┌────────

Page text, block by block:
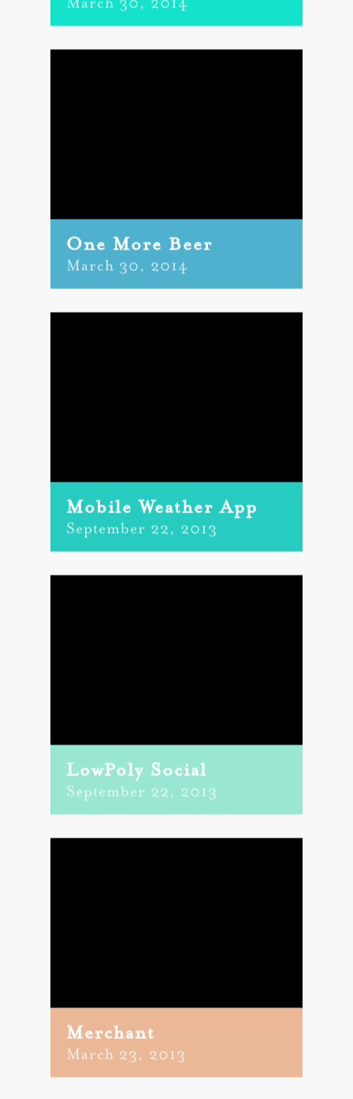
March 30, 2014
One More Beer
March 30, 2014
Mobile Weather App
September 22, 2013
LowPoly Social
September 22, 2013
Merchant
March 23, 2013
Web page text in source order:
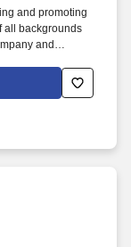
and promoting
all backgrounds
and
friendly
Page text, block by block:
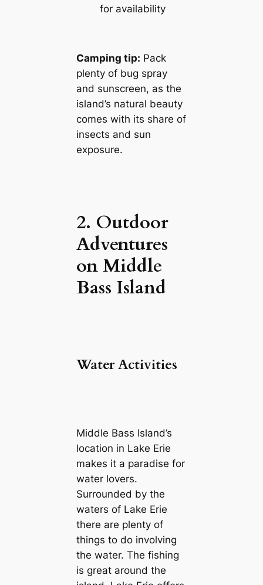
for availability
Camping tip: Pack
plenty of bug spray
and sunscreen, as the
island’s natural beauty
comes with its share of
insects and sun
exposure.
2. Outdoor
Adventures
on Middle
Bass Island
Water Activities
Middle Bass Island’s
location in Lake Erie
makes it a paradise for
water lovers.
Surrounded by the
waters of Lake Erie
there are plenty of
things to do involving
the water. The fishing
is great around the
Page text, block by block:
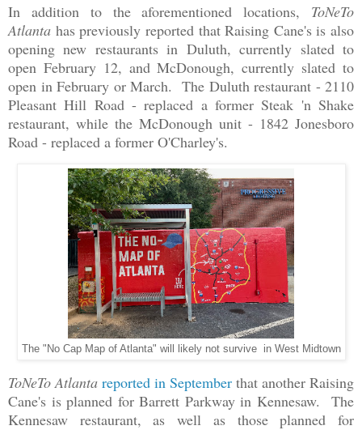
In addition to the aforementioned locations, ToNeTo
Atlanta has previously reported that Raising Cane's is also
opening new restaurants in Duluth, currently slated to
open February 12, and McDonough, currently slated to
open in February or March. The Duluth restaurant - 2110
Pleasant Hill Road - replaced a former Steak 'n Shake
restaurant, while the McDonough unit - 1842 Jonesboro
Road - replaced a former O'Charley's.
The "No Cap Map of Atlanta" will likely not survive in West Midtown
ToNeTo Atlanta reported in September that another Raising
Cane's is planned for Barrett Parkway in Kennesaw. The
Kennesaw restaurant, as well as those planned for
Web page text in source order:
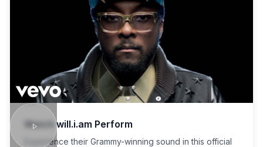
Watchwill.i.am Perform
Experience their Grammy-winning sound in this official
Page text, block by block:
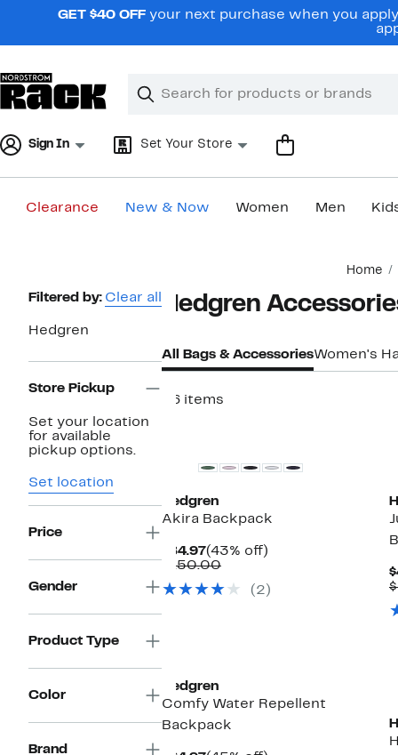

└────────

• **ABOUT THIS TASK**
The result should be every entry, word for word, and no pictures.

• **SOLUTION TO THE EXERCISE**
Page text, block by block:
March 30, 2014
One More Beer
March 30, 2014
Mobile Weather App
September 22, 2013
LowPoly Social
September 22, 2013
Merchant
March 23, 2013
Web page text in source order:
and promoting
all backgrounds
and
friendly
Page text, block by block:
for availability
Camping tip: Pack
plenty of bug spray
and sunscreen, as the
island’s natural beauty
comes with its share of
insects and sun
exposure.
2. Outdoor
Adventures
on Middle
Bass Island
Water Activities
Middle Bass Island’s
location in Lake Erie
makes it a paradise for
water lovers.
Surrounded by the
waters of Lake Erie
there are plenty of
things to do involving
the water. The fishing
is great around the
Page text, block by block:
In addition to the aforementioned locations, ToNeTo
Atlanta has previously reported that Raising Cane's is also
opening new restaurants in Duluth, currently slated to
open February 12, and McDonough, currently slated to
open in February or March. The Duluth restaurant - 2110
Pleasant Hill Road - replaced a former Steak 'n Shake
restaurant, while the McDonough unit - 1842 Jonesboro
Road - replaced a former O'Charley's.
The "No Cap Map of Atlanta" will likely not survive in West Midtown
ToNeTo Atlanta reported in September that another Raising
Cane's is planned for Barrett Parkway in Kennesaw. The
Kennesaw restaurant, as well as those planned for
Web page text in source order:
Watchwill.i.am Perform
Experience their Grammy-winning sound in this official
Page text, block by block:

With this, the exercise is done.